03 02 01 / / variable length field length list, in reverse order, T4 column length 3 Magi T2 column length 2 Magi T1 column length 100 / / NULL flag bit, second row no null value 20 00 18 00 00 / / 0010 delete_mask=1 mark whether the record is deleted header information, fixed 5 byte length 00 00 01 / RowID the table we built has no primary key, so there will be RowID, fixed 6 byte length 00 00 00 0f 6a / transaction ID Fixed 6-byte 4e 00 00 01 9f 10 c0 / / rollback pointer, fixed 7-byte 64 / / T1 data 'dwatches 65 65 / / T2 data' ee'65 65 20 20 20 / / T3 data 'ee'66 66 / / T3 data' fff'

The third row of data has not changed.

At this point, the study on "how MySQL looks at InnoDB line format from binary content" is over. I hope to be able to solve your doubts. The collocation of theory and practice can better help you learn, go and try it! If you want to continue to learn more related knowledge, please continue to follow the website, the editor will continue to work hard to bring you more practical articles!

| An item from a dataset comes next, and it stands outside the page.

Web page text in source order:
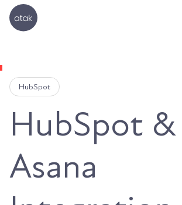
HubSpot
HubSpot &
Asana

Welcome to subscribe "Shulou Technology Information " to get latest news, interesting things and hot topics in the IT industry, and controls the hottest and latest Internet news, technology news and IT industry trends.

*The comments in the above article only represent the author's personal views and do not represent the views and positions of this website. If you have more insights, please feel free to contribute and share.